▸ **About this exercise**
Each line containing the word "range" must be copied from the material below.

** Opening Available data block **

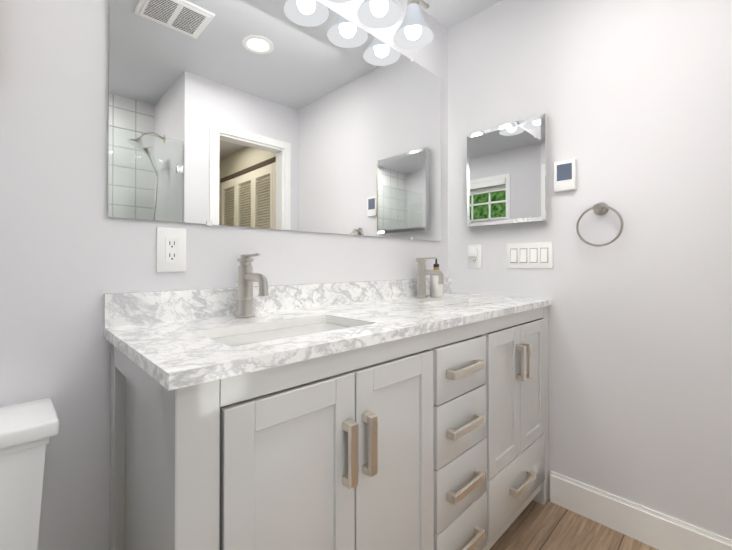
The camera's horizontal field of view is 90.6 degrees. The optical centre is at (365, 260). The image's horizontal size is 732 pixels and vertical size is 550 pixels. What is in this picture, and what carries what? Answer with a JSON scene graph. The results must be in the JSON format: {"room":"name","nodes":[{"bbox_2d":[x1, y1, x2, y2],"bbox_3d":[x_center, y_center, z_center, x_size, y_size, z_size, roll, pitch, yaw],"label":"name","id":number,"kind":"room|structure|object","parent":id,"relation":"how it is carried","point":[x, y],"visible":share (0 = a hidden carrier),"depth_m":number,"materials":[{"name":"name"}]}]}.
{"room":"bathroom","nodes":[
{"label":"bathroom","id":0,"kind":"room"},
{"bbox_2d":[0,0,447,549],"bbox_3d":[-0.409,-0.112,1.227,2.750,2.345,0.100,0,-1,-44],"label":"wall","id":1,"kind":"structure","parent":0,"point":[72,253],"depth_m":0.88,"materials":[{"name":"paint"}]},
{"bbox_2d":[156,227,185,271],"bbox_3d":[-0.546,-0.029,1.016,0.076,0.124,0.008,0,-1,-44],"label":"outlet","id":2,"kind":"object","parent":1,"relation":"attached to","point":[170,249],"visible":1,"depth_m":1.01,"materials":[{"name":"white plastic"}]},
{"bbox_2d":[108,0,440,240],"bbox_3d":[-0.126,-0.544,1.427,1.465,0.885,0.009,0,-1,-44],"label":"vanity mirror","id":3,"kind":"object","parent":1,"relation":"attached to","point":[307,115],"visible":0.96,"depth_m":1.23,"materials":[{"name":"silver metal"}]},
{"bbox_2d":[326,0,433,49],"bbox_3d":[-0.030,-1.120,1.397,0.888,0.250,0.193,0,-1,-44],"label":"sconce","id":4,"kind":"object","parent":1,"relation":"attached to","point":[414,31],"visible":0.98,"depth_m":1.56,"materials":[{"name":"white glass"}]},
{"bbox_2d":[419,0,501,28],"bbox_3d":[0.846,-1.335,-0.054,2.750,0.080,3.700,0,-1,-44],"label":"ceiling","id":5,"kind":"structure","parent":0,"point":[447,14],"depth_m":1.84,"materials":[{"name":"paint"}]},
{"bbox_2d":[489,499,657,549],"bbox_3d":[0.846,1.080,-0.074,2.750,0.060,3.700,0,-1,-44],"label":"floor","id":6,"kind":"structure","parent":0,"point":[535,525],"depth_m":1.40,"materials":[{"name":"brown wood"}]},
{"bbox_2d":[0,398,58,549],"bbox_3d":[-0.649,0.682,0.405,0.490,0.743,0.723,0,-1,-44],"label":"toilet","id":7,"kind":"object","parent":6,"relation":"on","point":[28,430],"visible":1,"depth_m":0.69,"materials":[{"name":"white ceramic"}]},
{"bbox_2d":[109,297,551,549],"bbox_3d":[0.096,0.628,1.252,1.538,0.865,0.554,0,-1,-44],"label":"bathroom vanity","id":8,"kind":"object","parent":6,"relation":"on","point":[383,415],"depth_m":0.82,"materials":[{"name":"grey wood"}]},
{"bbox_2d":[104,277,551,392],"bbox_3d":[0.084,0.141,1.259,1.552,0.108,0.534,0,-1,-44],"label":"countertop","id":9,"kind":"structure","parent":8,"relation":"on","point":[378,308],"depth_m":1.01,"materials":[{"name":"white stone"}]},
{"bbox_2d":[235,253,268,316],"bbox_3d":[-0.332,0.074,1.062,0.058,0.188,0.153,0,-1,-44],"label":"faucet","id":10,"kind":"object","parent":9,"relation":"on","point":[247,278],"visible":1,"depth_m":1.07,"materials":[{"name":"silver metal"}]},
{"bbox_2d":[415,257,443,297],"bbox_3d":[0.295,0.079,1.670,0.058,0.188,0.153,0,-1,-44],"label":"faucet","id":11,"kind":"object","parent":9,"relation":"on","point":[421,275],"visible":1,"depth_m":1.68,"materials":[{"name":"silver metal"}]},
{"bbox_2d":[430,259,442,296],"bbox_3d":[0.338,0.079,1.743,0.065,0.189,0.064,0,-1,-44],"label":"soap bottle","id":12,"kind":"object","parent":9,"relation":"on","point":[436,289],"visible":0.73,"depth_m":1.72,"materials":[{"name":"white plastic"}]},
{"bbox_2d":[448,0,731,539],"bbox_3d":[1.051,-0.110,1.468,0.120,2.345,1.590,0,-1,-44],"label":"wall","id":13,"kind":"structure","parent":0,"point":[632,99],"depth_m":1.42,"materials":[{"name":"paint"}]},
{"bbox_2d":[468,245,481,267],"bbox_3d":[0.555,-0.020,1.867,0.032,0.120,0.074,0,-1,-44],"label":"outlet","id":14,"kind":"object","parent":13,"relation":"attached to","point":[474,256],"visible":1,"depth_m":1.86,"materials":[{"name":"white plastic"}]},
{"bbox_2d":[467,113,548,226],"bbox_3d":[0.668,-0.411,1.744,0.043,0.472,0.386,0,-1,-44],"label":"medicine cabinet","id":15,"kind":"object","parent":13,"relation":"attached to","point":[507,173],"visible":1,"depth_m":1.71,"materials":[{"name":"silver metal"}]},
{"bbox_2d":[507,242,552,267],"bbox_3d":[0.756,-0.024,1.674,0.012,0.115,0.204,0,-1,-44],"label":"switch plate","id":16,"kind":"object","parent":13,"relation":"attached to","point":[531,255],"visible":1,"depth_m":1.67,"materials":[{"name":"white plastic"}]},
{"bbox_2d":[554,159,575,191],"bbox_3d":[0.860,-0.366,1.565,0.020,0.131,0.085,0,-1,-44],"label":"thermostat","id":17,"kind":"object","parent":13,"relation":"attached to","point":[565,175],"visible":1,"depth_m":1.56,"materials":[{"name":"white plastic"}]},
{"bbox_2d":[576,203,623,246],"bbox_3d":[0.939,-0.145,1.457,0.054,0.181,0.166,0,-1,-44],"label":"towel ring","id":18,"kind":"object","parent":13,"relation":"attached to","point":[600,208],"visible":0.94,"depth_m":1.45,"materials":[{"name":"silver metal"}]},
{"bbox_2d":[550,471,731,549],"bbox_3d":[1.147,0.996,1.252,0.030,0.130,0.960,0,-1,-44],"label":"baseboard","id":19,"kind":"structure","parent":13,"relation":"attached to","point":[650,527],"depth_m":1.36,"materials":[{"name":"white wood"}]}
]}

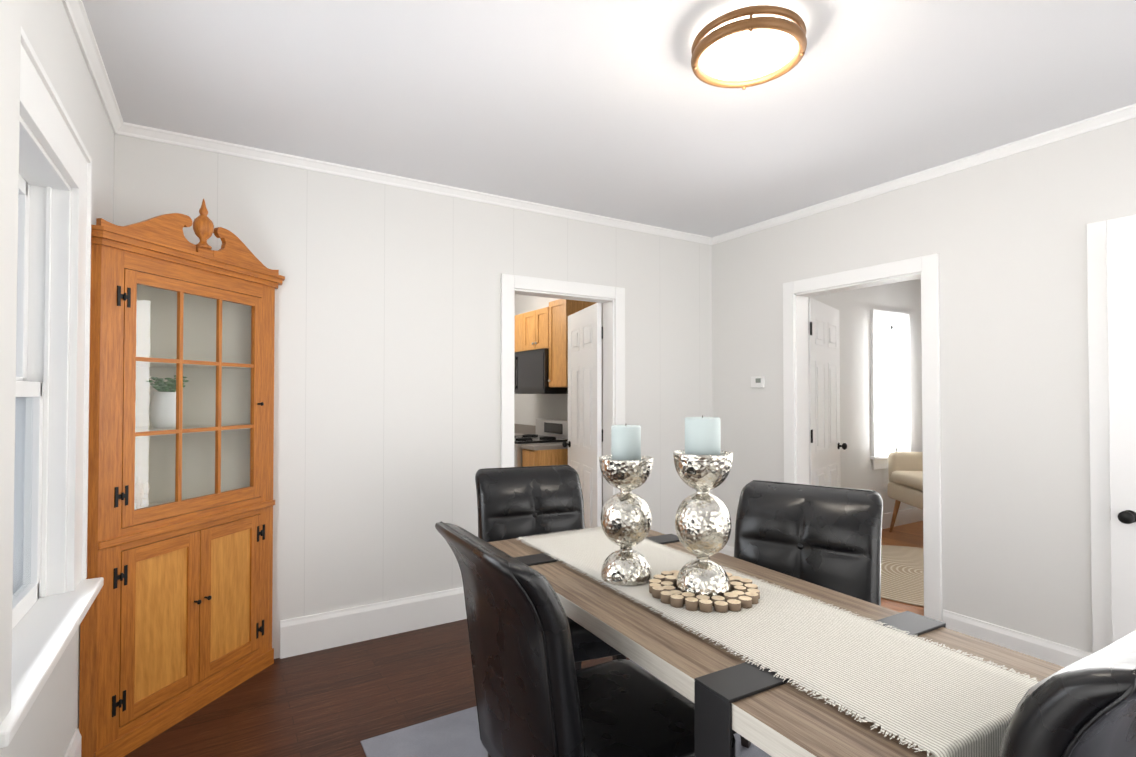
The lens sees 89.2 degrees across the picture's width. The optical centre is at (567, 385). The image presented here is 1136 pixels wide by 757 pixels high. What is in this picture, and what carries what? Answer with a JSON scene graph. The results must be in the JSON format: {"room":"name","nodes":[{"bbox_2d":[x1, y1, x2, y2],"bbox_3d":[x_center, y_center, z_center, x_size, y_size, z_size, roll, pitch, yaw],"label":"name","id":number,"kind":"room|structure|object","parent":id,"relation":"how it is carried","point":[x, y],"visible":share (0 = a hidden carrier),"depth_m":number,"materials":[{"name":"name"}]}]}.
{"room":"dining room","nodes":[
{"label":"dining room","id":0,"kind":"room"},
{"bbox_2d":[0,0,113,756],"bbox_3d":[-0.899,0.066,0.531,0.280,2.600,4.800,1,-1,-31],"label":"wall","id":1,"kind":"structure","parent":0,"point":[49,726],"depth_m":1.45,"materials":[{"name":"white paint"}]},
{"bbox_2d":[0,26,103,747],"bbox_3d":[-1.470,-0.004,1.485,0.300,1.594,1.104,1,-1,-31],"label":"window","id":2,"kind":"structure","parent":1,"relation":"in","point":[55,592],"depth_m":1.81,"materials":[{"name":"white paint"}]},
{"bbox_2d":[64,728,81,756],"bbox_3d":[-1.441,1.287,1.570,0.016,0.190,1.030,1,-1,-31],"label":"baseboard","id":3,"kind":"structure","parent":1,"relation":"attached to","point":[74,748],"depth_m":1.95,"materials":[{"name":"white paint"}]},
{"bbox_2d":[62,0,1135,244],"bbox_3d":[0.786,-1.194,1.580,3.790,0.048,4.800,1,-1,-31],"label":"crown molding","id":4,"kind":"structure","parent":1,"relation":"attached to","point":[84,36],"depth_m":3.01,"materials":[{"name":"white paint"}]},
{"bbox_2d":[113,134,921,658],"bbox_3d":[0.924,0.127,4.527,7.720,2.600,0.120,1,-1,-31],"label":"wall","id":5,"kind":"structure","parent":0,"point":[387,372],"depth_m":3.32,"materials":[{"name":"paint"}]},
{"bbox_2d":[280,587,466,658],"bbox_3d":[-0.953,1.313,3.281,1.235,0.190,0.016,1,-1,-31],"label":"baseboard","id":6,"kind":"structure","parent":5,"relation":"attached to","point":[316,632],"depth_m":3.18,"materials":[{"name":"white paint"}]},
{"bbox_2d":[501,274,624,505],"bbox_3d":[-0.044,0.358,3.932,0.968,2.119,0.160,1,-1,-31],"label":"door frame","id":7,"kind":"structure","parent":5,"relation":"attached to","point":[611,299],"depth_m":3.96,"materials":[{"name":"white paint"}]},
{"bbox_2d":[562,303,602,528],"bbox_3d":[0.123,0.411,4.550,0.164,2.020,0.775,0,-1,-16],"label":"kitchen door","id":8,"kind":"structure","parent":5,"relation":"in","point":[585,429],"depth_m":4.40,"materials":[{"name":"white paint"}]},
{"bbox_2d":[870,309,910,469],"bbox_3d":[3.282,0.041,5.945,0.710,1.599,0.180,1,-1,-31],"label":"sunroom window","id":9,"kind":"structure","parent":5,"relation":"in","point":[897,386],"depth_m":6.02,"materials":[{"name":"white glass"}]},
{"bbox_2d":[882,507,922,528],"bbox_3d":[2.705,1.367,5.516,3.390,0.150,0.016,1,-1,-31],"label":"baseboard","id":10,"kind":"structure","parent":5,"relation":"attached to","point":[908,516],"depth_m":5.99,"materials":[{"name":"white paint"}]},
{"bbox_2d":[124,521,923,756],"bbox_3d":[2.207,1.445,2.408,7.720,0.100,5.040,1,-1,-31],"label":"floor","id":11,"kind":"structure","parent":0,"point":[343,701],"depth_m":2.57,"materials":[{"name":"brown wood"}]},
{"bbox_2d":[79,199,284,756],"bbox_3d":[-1.814,0.290,2.553,0.536,2.214,0.989,0,-1,14],"label":"tall cabinet","id":12,"kind":"object","parent":11,"relation":"on","point":[176,625],"visible":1,"depth_m":2.44,"materials":[{"name":"brown wood"}]},
{"bbox_2d":[134,476,149,508],"bbox_3d":[-1.791,0.459,2.402,0.074,0.165,0.070,1,-1,-31],"label":"figurine","id":13,"kind":"object","parent":12,"relation":"in","point":[142,492],"depth_m":2.40,"materials":[{"name":"beige ceramic"}]},
{"bbox_2d":[146,375,188,428],"bbox_3d":[-1.762,0.071,2.540,0.154,0.233,0.146,1,-1,-31],"label":"vase","id":14,"kind":"object","parent":12,"relation":"in","point":[161,398],"depth_m":2.48,"materials":[{"name":"white ceramic"}]},
{"bbox_2d":[361,660,771,756],"bbox_3d":[1.062,1.376,1.434,2.350,0.008,3.330,1,-1,-31],"label":"rug","id":15,"kind":"object","parent":11,"relation":"on","point":[456,734],"visible":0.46,"depth_m":2.24,"materials":[{"name":"grey carpet"}]},
{"bbox_2d":[475,465,625,670],"bbox_3d":[-0.094,0.886,2.453,0.505,1.002,0.664,0,-1,-20],"label":"head chair","id":16,"kind":"object","parent":15,"relation":"on","point":[516,502],"visible":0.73,"depth_m":2.60,"materials":[{"name":"black leather"}]},
{"bbox_2d":[435,521,735,756],"bbox_3d":[0.033,0.872,1.536,0.664,1.002,0.505,1,-1,-30],"label":"chair","id":17,"kind":"object","parent":15,"relation":"on","point":[537,694],"visible":0.98,"depth_m":1.40,"materials":[{"name":"black leather"}]},
{"bbox_2d":[487,529,1064,756],"bbox_3d":[0.376,0.998,1.776,0.766,0.756,1.660,0,-1,-29],"label":"dining table","id":18,"kind":"object","parent":15,"relation":"on","point":[724,691],"visible":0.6,"depth_m":1.29,"materials":[{"name":"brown wood"}]},
{"bbox_2d":[516,526,1039,756],"bbox_3d":[0.387,0.717,1.762,0.482,0.202,1.660,0,-1,-29],"label":"table runner","id":19,"kind":"object","parent":18,"relation":"on","point":[933,699],"visible":0.75,"depth_m":1.27,"materials":[{"name":"beige fabric"}]},
{"bbox_2d":[599,455,652,585],"bbox_3d":[0.186,0.424,1.843,0.174,0.385,0.174,1,-1,-31],"label":"candle holder","id":20,"kind":"object","parent":19,"relation":"on","point":[626,519],"visible":0.98,"depth_m":1.78,"materials":[{"name":"silver metal"}]},
{"bbox_2d":[611,425,640,459],"bbox_3d":[0.186,0.201,1.846,0.094,0.156,0.094,1,-1,-31],"label":"candle","id":21,"kind":"object","parent":20,"relation":"on","point":[625,442],"visible":0.79,"depth_m":1.81,"materials":[{"name":"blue wax"}]},
{"bbox_2d":[673,450,732,599],"bbox_3d":[0.400,0.406,1.709,0.174,0.415,0.174,1,-1,-31],"label":"candle holder","id":22,"kind":"object","parent":19,"relation":"on","point":[703,524],"visible":0.96,"depth_m":1.65,"materials":[{"name":"silver metal"}]},
{"bbox_2d":[685,415,720,454],"bbox_3d":[0.400,0.170,1.713,0.104,0.161,0.104,1,-1,-31],"label":"candle","id":23,"kind":"object","parent":22,"relation":"on","point":[702,435],"visible":0.73,"depth_m":1.67,"materials":[{"name":"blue wax"}]},
{"bbox_2d":[649,570,759,612],"bbox_3d":[0.401,0.601,1.706,0.322,0.026,0.318,1,-1,-31],"label":"trivet","id":24,"kind":"object","parent":19,"relation":"on","point":[744,593],"visible":0.79,"depth_m":1.61,"materials":[{"name":"brown wood"}]},
{"bbox_2d":[734,480,882,747],"bbox_3d":[0.742,0.878,1.939,0.505,1.002,0.664,-1,-1,36],"label":"chair","id":25,"kind":"object","parent":15,"relation":"on","point":[828,537],"visible":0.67,"depth_m":2.06,"materials":[{"name":"black leather"}]},
{"bbox_2d":[998,631,1135,756],"bbox_3d":[0.753,0.865,1.098,0.505,1.002,0.664,0,-1,-29],"label":"chair","id":26,"kind":"object","parent":15,"relation":"on","point":[1084,707],"visible":1,"depth_m":0.78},
{"bbox_2d":[881,545,923,606],"bbox_3d":[2.716,1.419,4.337,1.620,0.010,1.620,1,-1,-31],"label":"round jute rug","id":27,"kind":"object","parent":11,"relation":"on","point":[902,574],"visible":0.15,"depth_m":4.30,"materials":[{"name":"beige wicker"}]},
{"bbox_2d":[887,452,922,531],"bbox_3d":[3.523,0.871,5.267,0.858,1.111,0.806,0,-1,4],"label":"armchair","id":28,"kind":"object","parent":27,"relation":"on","point":[905,472],"visible":0.25,"depth_m":5.50,"materials":[{"name":"beige fabric"}]},
{"bbox_2d":[514,294,602,507],"bbox_3d":[-0.182,0.150,6.031,0.120,2.600,3.600,1,-1,-31],"label":"wall","id":29,"kind":"structure","parent":0,"point":[529,409],"depth_m":6.15,"materials":[{"name":"white paint"}]},
{"bbox_2d":[514,423,535,434],"bbox_3d":[-0.627,0.491,6.618,0.017,0.104,1.285,1,-1,-31],"label":"backsplash","id":30,"kind":"structure","parent":29,"relation":"attached to","point":[522,429],"depth_m":6.34,"materials":[{"name":"beige tile"}]},
{"bbox_2d":[515,299,596,386],"bbox_3d":[-0.156,-0.368,5.527,0.368,0.780,1.080,1,-1,-31],"label":"upper cabinet","id":31,"kind":"object","parent":29,"relation":"attached to","point":[545,327],"visible":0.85,"depth_m":5.20,"materials":[{"name":"brown wood"}]},
{"bbox_2d":[514,348,567,393],"bbox_3d":[-0.259,-0.123,5.649,0.410,0.415,0.756,1,-1,-31],"label":"over-the-range microwave","id":32,"kind":"object","parent":31,"relation":"attached to","point":[531,374],"visible":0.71,"depth_m":5.39,"materials":[{"name":"black metal"}]},
{"bbox_2d":[82,0,1135,236],"bbox_3d":[0.709,-1.269,1.534,4.210,0.100,5.040,1,-1,-31],"label":"ceiling","id":33,"kind":"structure","parent":0,"point":[617,109],"depth_m":2.35,"materials":[{"name":"white paint"}]},
{"bbox_2d":[691,5,806,89],"bbox_3d":[0.619,-1.159,1.987,0.382,0.104,0.382,1,-1,-31],"label":"ceiling light fixture","id":34,"kind":"object","parent":33,"relation":"attached to","point":[745,47],"visible":1,"depth_m":1.92,"materials":[{"name":"brown metal"}]},
{"bbox_2d":[712,118,1135,652],"bbox_3d":[2.454,0.097,2.579,0.120,2.600,4.800,1,-1,-31],"label":"wall","id":35,"kind":"structure","parent":0,"point":[1005,238],"depth_m":2.93,"materials":[{"name":"white paint"}]},
{"bbox_2d":[719,545,733,556],"bbox_3d":[1.331,1.328,4.269,0.017,0.190,0.655,1,-1,-31],"label":"baseboard","id":36,"kind":"structure","parent":35,"relation":"attached to","point":[728,550],"depth_m":4.42,"materials":[{"name":"white paint"}]},
{"bbox_2d":[751,376,764,387],"bbox_3d":[1.383,-0.023,4.195,0.025,0.080,0.110,1,-1,-31],"label":"thermostat","id":37,"kind":"object","parent":35,"relation":"attached to","point":[757,382],"visible":1,"depth_m":4.18,"materials":[{"name":"white plastic"}]},
{"bbox_2d":[808,297,846,486],"bbox_3d":[1.925,0.399,4.326,0.164,2.020,0.815,-1,-1,39],"label":"door","id":38,"kind":"structure","parent":35,"relation":"in","point":[824,385],"depth_m":4.27,"materials":[{"name":"white paint"}]},
{"bbox_2d":[783,253,942,621],"bbox_3d":[1.826,0.348,3.604,0.160,2.129,1.008,1,-1,-31],"label":"door frame","id":39,"kind":"structure","parent":35,"relation":"attached to","point":[798,293],"depth_m":3.31,"materials":[{"name":"white paint"}]},
{"bbox_2d":[942,609,1091,666],"bbox_3d":[2.197,1.307,2.851,0.016,0.190,0.625,1,-1,-31],"label":"baseboard","id":40,"kind":"structure","parent":35,"relation":"attached to","point":[1050,651],"depth_m":2.83,"materials":[{"name":"white paint"}]},
{"bbox_2d":[1087,214,1135,653],"bbox_3d":[2.611,0.327,2.186,0.018,2.130,0.970,1,-1,-31],"label":"trim","id":41,"kind":"structure","parent":35,"relation":"attached to","point":[1098,232],"depth_m":2.56,"materials":[{"name":"white paint"}]},
{"bbox_2d":[1106,230,1135,642],"bbox_3d":[2.573,0.360,2.155,0.109,2.050,0.832,1,-1,-31],"label":"closet door","id":42,"kind":"structure","parent":35,"relation":"in","point":[1121,280],"depth_m":2.48,"materials":[{"name":"white paint"}]},
{"bbox_3d":[-1.274,1.490,5.343,2.680,0.100,3.600,1,-1,-31],"label":"floor","id":43,"kind":"structure","parent":0,"visible":0},
{"bbox_2d":[514,419,567,466],"bbox_3d":[-0.388,0.893,5.554,0.712,1.100,0.750,1,-1,-31],"label":"range","id":44,"kind":"object","parent":43,"relation":"on","point":[550,431],"visible":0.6,"depth_m":5.54,"materials":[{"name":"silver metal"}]},
{"bbox_2d":[521,447,567,466],"bbox_3d":[-0.079,0.996,5.140,0.615,0.880,0.255,1,-1,-31],"label":"base cabinet","id":45,"kind":"object","parent":43,"relation":"on","point":[544,454],"depth_m":4.96,"materials":[{"name":"brown wood"}]},
{"bbox_2d":[522,443,567,450],"bbox_3d":[-0.085,0.539,5.144,0.627,0.035,0.255,1,-1,-31],"label":"countertop","id":46,"kind":"structure","parent":45,"relation":"on","point":[526,447],"depth_m":5.01,"materials":[{"name":"beige stone"}]},
{"label":"outside","id":47,"kind":"structure","parent":0,"visible":0},
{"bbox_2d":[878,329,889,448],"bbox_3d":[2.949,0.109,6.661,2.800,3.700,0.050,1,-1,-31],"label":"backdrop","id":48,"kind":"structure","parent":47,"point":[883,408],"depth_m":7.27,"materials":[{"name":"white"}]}
]}

** Closing Available data block **

▸ **Exercise output**
{"bbox_2d":[514,348,567,393],"bbox_3d":[-0.259,-0.123,5.649,0.410,0.415,0.756,1,-1,-31],"label":"over-the-range microwave","id":32,"kind":"object","parent":31,"relation":"attached to","point":[531,374],"visible":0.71,"depth_m":5.39,"materials":[{"name":"black metal"}]},
{"bbox_2d":[514,419,567,466],"bbox_3d":[-0.388,0.893,5.554,0.712,1.100,0.750,1,-1,-31],"label":"range","id":44,"kind":"object","parent":43,"relation":"on","point":[550,431],"visible":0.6,"depth_m":5.54,"materials":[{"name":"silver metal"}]},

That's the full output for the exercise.